Sara Conner Court was developed by a limited partnership formed by Eden Housing, Inc. Founded in 1968, Eden is one of California’s oldest nonprofit housing development corporations. Since its inception, Eden has developed nearly 5,000 units of affordable housing in the Bay Area and the Central Valley. In addition to its development company, Eden has two operating affiliates, Eden Housing Management, Inc. and Eden Housing Resident Services, Inc., which together provide property management and resident services programming to Eden-sponsored developments.
The project exemplifies solutions to a common challenge that older cities face in the revitalization of small urban infill sites—reusing a blighted, substandard commercial site that is also contaminated. Eden’s solution for this site literally transformed brown to green. Not only is Sara Conner Court one of the first GreenPoint rated projects in Alameda County, it revitalized a brownfield site previously occupied by a milk- and juice-processing plant, gas station, and dry cleaner. The prior uses, particularly the dry cleaner, resulted in a site with substandard soil conditions and the presence of toxins. Eden’s work to develop affordable housing on the site resulted in a complete remediation of the site, making it an asset instead of a liability for the community.
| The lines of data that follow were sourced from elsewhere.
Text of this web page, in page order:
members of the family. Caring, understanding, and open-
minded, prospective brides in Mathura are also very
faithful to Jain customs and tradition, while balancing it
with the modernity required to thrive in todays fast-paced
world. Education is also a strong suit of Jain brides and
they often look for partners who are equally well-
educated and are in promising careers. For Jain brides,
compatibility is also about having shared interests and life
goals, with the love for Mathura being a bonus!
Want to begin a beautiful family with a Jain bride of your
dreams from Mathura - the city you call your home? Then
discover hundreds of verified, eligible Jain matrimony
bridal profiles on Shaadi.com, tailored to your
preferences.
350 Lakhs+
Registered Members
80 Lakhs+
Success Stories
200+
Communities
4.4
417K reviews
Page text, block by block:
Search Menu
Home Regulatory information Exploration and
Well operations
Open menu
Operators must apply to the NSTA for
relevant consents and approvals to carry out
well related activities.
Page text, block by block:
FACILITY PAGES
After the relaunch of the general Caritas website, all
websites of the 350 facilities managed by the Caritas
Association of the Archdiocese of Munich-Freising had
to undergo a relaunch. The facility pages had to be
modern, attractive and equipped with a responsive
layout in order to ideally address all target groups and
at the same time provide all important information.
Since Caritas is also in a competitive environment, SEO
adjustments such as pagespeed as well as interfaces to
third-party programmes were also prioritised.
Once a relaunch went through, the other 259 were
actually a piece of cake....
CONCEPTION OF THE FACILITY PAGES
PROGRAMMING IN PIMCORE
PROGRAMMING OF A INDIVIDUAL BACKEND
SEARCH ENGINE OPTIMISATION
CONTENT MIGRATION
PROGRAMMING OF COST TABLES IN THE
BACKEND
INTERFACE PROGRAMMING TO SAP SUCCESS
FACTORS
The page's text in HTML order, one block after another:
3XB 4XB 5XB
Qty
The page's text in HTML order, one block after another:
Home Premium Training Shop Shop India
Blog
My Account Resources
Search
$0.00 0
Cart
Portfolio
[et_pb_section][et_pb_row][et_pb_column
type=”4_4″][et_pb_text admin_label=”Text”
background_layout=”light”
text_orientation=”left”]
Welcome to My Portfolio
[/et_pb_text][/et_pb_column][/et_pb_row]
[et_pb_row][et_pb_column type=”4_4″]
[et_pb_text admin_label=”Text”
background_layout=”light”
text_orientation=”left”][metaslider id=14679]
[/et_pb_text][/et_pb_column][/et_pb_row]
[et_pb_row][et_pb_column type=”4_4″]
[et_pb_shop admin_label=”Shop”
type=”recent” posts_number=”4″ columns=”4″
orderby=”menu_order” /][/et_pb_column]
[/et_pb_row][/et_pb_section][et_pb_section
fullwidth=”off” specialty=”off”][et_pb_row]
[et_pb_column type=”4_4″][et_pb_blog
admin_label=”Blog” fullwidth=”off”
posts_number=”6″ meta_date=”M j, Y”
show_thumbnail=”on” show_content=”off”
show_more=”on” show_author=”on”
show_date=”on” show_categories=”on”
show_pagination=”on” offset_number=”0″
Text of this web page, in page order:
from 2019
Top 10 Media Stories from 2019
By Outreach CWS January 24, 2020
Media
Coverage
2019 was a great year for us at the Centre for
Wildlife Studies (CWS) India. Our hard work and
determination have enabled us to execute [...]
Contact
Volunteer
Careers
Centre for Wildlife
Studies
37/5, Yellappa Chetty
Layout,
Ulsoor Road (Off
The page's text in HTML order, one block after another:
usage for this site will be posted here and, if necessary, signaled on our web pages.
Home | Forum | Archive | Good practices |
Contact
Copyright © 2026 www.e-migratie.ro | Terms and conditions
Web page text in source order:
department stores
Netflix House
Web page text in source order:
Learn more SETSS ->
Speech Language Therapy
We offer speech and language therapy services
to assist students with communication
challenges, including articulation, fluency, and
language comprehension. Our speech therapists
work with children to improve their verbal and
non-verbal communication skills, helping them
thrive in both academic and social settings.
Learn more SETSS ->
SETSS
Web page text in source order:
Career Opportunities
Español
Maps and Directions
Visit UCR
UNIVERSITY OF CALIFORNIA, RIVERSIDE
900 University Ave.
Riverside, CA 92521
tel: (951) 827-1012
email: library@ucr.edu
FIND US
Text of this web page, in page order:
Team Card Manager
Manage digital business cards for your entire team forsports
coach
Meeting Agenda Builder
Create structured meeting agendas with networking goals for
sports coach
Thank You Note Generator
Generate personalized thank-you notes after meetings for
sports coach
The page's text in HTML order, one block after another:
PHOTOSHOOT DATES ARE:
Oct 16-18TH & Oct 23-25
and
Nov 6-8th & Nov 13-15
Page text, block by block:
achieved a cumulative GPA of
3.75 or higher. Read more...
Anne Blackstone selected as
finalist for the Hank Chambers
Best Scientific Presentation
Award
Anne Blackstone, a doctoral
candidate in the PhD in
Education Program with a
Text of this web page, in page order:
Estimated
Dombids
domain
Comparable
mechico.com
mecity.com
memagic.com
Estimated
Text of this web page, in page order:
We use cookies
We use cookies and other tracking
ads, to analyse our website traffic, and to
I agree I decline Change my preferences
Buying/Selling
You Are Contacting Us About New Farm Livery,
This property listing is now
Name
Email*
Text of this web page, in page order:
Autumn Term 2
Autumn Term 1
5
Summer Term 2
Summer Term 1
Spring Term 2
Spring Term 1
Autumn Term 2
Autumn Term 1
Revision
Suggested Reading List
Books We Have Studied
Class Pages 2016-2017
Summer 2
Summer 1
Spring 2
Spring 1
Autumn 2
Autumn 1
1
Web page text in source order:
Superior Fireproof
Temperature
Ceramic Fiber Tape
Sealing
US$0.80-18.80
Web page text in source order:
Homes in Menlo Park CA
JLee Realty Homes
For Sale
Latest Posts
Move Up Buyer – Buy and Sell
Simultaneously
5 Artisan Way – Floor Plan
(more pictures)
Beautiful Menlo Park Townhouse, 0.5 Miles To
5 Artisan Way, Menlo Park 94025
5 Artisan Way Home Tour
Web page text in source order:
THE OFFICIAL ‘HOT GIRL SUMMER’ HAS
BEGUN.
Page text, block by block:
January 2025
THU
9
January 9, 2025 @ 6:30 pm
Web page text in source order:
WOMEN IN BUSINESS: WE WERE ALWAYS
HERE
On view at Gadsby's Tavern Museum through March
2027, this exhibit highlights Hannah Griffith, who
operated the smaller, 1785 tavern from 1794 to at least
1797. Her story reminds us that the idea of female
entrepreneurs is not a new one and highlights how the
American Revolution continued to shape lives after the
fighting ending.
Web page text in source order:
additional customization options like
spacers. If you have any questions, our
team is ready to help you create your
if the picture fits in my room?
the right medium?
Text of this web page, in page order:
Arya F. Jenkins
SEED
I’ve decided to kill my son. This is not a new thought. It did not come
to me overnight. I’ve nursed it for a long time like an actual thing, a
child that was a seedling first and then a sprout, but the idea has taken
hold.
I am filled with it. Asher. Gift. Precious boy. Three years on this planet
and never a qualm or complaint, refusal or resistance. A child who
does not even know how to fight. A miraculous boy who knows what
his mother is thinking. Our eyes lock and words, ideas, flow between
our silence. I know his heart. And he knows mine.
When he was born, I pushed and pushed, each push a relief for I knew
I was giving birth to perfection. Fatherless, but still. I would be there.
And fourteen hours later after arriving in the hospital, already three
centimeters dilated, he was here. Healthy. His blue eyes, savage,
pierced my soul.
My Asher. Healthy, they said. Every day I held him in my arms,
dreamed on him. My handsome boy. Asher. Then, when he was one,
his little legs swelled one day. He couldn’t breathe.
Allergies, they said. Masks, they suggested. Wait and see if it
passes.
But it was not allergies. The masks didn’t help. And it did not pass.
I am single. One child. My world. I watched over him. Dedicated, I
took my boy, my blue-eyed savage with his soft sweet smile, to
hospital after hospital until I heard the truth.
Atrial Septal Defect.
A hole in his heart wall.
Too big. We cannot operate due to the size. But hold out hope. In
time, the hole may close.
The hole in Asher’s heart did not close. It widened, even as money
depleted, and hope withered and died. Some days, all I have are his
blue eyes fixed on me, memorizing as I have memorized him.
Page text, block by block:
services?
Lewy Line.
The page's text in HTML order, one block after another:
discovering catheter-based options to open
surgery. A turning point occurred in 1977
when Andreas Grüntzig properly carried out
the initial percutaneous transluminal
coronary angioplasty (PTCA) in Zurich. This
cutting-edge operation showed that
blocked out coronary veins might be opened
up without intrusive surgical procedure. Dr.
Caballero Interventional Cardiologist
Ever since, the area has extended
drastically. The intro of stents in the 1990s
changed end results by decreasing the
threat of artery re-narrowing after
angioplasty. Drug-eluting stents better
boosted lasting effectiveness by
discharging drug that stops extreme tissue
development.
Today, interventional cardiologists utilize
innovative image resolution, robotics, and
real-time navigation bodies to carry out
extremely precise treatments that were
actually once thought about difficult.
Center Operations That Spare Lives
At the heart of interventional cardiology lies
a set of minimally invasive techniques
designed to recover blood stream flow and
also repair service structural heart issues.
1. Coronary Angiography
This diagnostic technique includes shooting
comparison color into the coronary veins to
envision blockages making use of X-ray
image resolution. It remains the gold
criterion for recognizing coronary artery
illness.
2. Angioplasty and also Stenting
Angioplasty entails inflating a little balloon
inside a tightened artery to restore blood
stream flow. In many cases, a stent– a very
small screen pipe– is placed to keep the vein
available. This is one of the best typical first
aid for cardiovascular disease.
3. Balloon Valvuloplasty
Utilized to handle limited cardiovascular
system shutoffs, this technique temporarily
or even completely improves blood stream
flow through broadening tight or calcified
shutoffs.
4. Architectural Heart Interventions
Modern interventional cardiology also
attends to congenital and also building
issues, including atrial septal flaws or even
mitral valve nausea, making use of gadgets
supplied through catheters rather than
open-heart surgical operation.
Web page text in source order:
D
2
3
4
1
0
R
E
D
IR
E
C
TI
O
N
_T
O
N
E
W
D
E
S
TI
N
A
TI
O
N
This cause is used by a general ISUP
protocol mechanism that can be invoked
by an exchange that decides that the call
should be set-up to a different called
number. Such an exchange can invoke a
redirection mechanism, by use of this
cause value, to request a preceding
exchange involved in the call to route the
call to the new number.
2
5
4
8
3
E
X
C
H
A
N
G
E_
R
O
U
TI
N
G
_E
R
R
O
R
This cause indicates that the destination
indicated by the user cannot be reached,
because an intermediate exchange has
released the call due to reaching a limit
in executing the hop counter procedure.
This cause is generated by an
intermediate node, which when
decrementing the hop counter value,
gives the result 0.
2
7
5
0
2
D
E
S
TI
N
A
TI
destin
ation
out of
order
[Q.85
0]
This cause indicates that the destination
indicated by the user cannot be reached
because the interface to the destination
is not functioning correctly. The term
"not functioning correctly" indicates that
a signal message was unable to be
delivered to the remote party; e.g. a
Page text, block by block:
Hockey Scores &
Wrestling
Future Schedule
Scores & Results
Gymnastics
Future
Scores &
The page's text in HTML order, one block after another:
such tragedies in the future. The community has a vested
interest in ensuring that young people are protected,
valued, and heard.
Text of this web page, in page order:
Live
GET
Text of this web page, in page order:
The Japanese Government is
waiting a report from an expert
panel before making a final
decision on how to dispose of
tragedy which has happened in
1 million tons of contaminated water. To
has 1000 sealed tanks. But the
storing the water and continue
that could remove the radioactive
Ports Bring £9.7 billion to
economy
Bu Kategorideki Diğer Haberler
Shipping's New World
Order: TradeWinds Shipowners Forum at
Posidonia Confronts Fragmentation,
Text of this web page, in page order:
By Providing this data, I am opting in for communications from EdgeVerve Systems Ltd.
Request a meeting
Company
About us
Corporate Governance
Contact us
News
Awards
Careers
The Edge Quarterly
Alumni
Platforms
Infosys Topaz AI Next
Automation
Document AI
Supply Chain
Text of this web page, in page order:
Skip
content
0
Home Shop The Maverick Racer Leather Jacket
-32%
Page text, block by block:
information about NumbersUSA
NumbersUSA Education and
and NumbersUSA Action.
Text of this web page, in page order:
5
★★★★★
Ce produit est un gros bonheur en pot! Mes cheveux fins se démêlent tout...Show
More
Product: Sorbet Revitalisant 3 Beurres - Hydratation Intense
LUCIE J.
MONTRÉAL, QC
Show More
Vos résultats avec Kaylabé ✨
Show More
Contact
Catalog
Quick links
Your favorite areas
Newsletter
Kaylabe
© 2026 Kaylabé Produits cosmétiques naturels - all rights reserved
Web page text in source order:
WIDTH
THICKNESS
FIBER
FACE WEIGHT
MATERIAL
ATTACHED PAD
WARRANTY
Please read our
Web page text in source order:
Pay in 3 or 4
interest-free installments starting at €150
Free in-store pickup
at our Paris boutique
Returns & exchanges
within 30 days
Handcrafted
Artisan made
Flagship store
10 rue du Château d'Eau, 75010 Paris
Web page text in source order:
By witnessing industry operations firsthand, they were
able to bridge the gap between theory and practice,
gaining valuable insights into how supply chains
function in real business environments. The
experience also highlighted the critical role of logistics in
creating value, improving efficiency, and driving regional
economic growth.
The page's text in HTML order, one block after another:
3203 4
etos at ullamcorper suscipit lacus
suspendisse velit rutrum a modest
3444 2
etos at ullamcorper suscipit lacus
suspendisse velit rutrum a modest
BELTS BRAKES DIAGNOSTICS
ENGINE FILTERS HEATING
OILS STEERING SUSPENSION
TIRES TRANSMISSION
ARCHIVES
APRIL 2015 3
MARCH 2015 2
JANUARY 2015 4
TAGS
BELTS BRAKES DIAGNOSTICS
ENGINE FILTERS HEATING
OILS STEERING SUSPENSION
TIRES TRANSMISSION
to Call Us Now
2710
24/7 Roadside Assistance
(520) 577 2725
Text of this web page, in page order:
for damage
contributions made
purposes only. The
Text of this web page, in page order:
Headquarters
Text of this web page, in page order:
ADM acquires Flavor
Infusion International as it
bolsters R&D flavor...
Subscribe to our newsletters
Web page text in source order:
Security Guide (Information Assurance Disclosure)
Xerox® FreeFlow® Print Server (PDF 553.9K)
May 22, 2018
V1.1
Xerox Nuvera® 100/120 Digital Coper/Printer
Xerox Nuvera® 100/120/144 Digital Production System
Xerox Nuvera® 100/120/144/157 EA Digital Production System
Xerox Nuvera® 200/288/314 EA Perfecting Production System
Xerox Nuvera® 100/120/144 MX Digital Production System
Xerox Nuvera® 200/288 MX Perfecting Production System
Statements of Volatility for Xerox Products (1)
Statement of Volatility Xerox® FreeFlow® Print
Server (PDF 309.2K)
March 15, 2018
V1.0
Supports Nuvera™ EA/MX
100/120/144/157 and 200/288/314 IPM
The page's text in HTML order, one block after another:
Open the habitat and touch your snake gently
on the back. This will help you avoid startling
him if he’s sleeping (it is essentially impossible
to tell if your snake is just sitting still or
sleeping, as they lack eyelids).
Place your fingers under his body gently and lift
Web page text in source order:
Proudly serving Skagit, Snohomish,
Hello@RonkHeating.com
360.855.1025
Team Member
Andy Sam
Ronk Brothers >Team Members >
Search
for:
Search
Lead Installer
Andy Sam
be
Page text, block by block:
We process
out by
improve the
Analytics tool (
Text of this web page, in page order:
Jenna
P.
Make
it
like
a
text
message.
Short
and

Eden is working with its tax credit investor, Enterprise Social Investment Corporation, and its underlying investor Bank of America to use a brownfield tax incentive that allows the cost of the cleanup, which is not allowable in tax credit basis, to be entirely expensed in the first year rather than over the usual five years. Although the investor has not yet committed to utilizing this tax incentive, Eden will have provided education on a new tool that investors can consider valuing in future brownfield redevelopments.

In the development of Sara Conner Court, Eden was committed to creating a community that goes beyond safe, attractive, and affordable, to be environmentally friendly and healthy. Sara Conner Court was one of the first developments to be certified under a new Bay Area green building rating system called GreenPoint. To achieve this rating, the development team improved environmental performance while maintaining affordability by focusing on fundamental strategies such as solar orientation, natural ventilation, energy efficiency, durability, and healthy materials.

Q. How does this project represent an innovative solution to a specific development challenge?

A. The Bay Area is essentially built out, and there are very few vacant sites available for the development of new housing. The lack of available land not only pushes land prices to high levels, it requires creative reuse of sites that might not be considered housing sites. Logical candidates are smaller, substandard or blighted commercial sites that no longer provide a useful asset to communities. Sara Conner Court offers a model for reuse of smaller urban infill sites that can be replicated in other areas. The redevelopment of the site as affordable housing allowed the community to leverage specific affordable housing resources that would not be available to market-rate developments—redevelopment affordable housing set-aside, HOME, and community development block grant funds—that made it possible to accumulate funding to clean up the contamination on the site. Finally, the project goes beyond the funding thresholds for green building and offers an example of how developments can be green without incurring inordinate expense.